Here are 6 areas ripe for improvement, if only we believed:

  1. Life enrichment should be seen as a profit center and not a cost center. Life enrichment is the single most important reason for senior living to exist. It is our value proposition, more than providing care, if only we believed.
  2. Staff turnover can be sub-20% per year. And team members will love coming to work every day. Not only certain charismatic leaders can do this, if only we believed.
  3. Senior living could be as ubiquitously desired as smartphones, tablets, and dining outToday senior living is desired by only a very tiny fraction of the older population, it is desired by only a tiny fraction of senior living leaders, so no wonder. Perhaps the problem is that senior living needs to really be intergenerational living that serves older people, if only we believed.
  4. Senior living operations can be leaner and provide a better product. There was a time in the distant past, where most senior living communities did not have a separate sales department. Sales was done by the executive director and his or her team. There was a time when residents took much more responsibility for entertaining themselves, for creating purposeful lives.

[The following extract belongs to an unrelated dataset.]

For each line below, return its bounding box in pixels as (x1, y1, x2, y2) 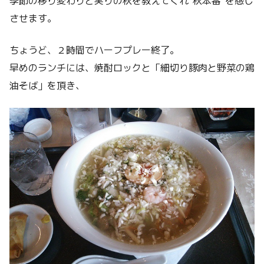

    There will be a time when every senior living community has robots and that those robots will save FTEs and be fun. There is so much more, if only we believed.
  5. Senior living is the answer to healthcare cost containment in North America. Much worse in the US than Canada, but cost creep is a real and dangerous plague on our healthcare systems. With aging populations, it is getting worse every year. In senior living, we can do more for less in a superior environment, if only we believed.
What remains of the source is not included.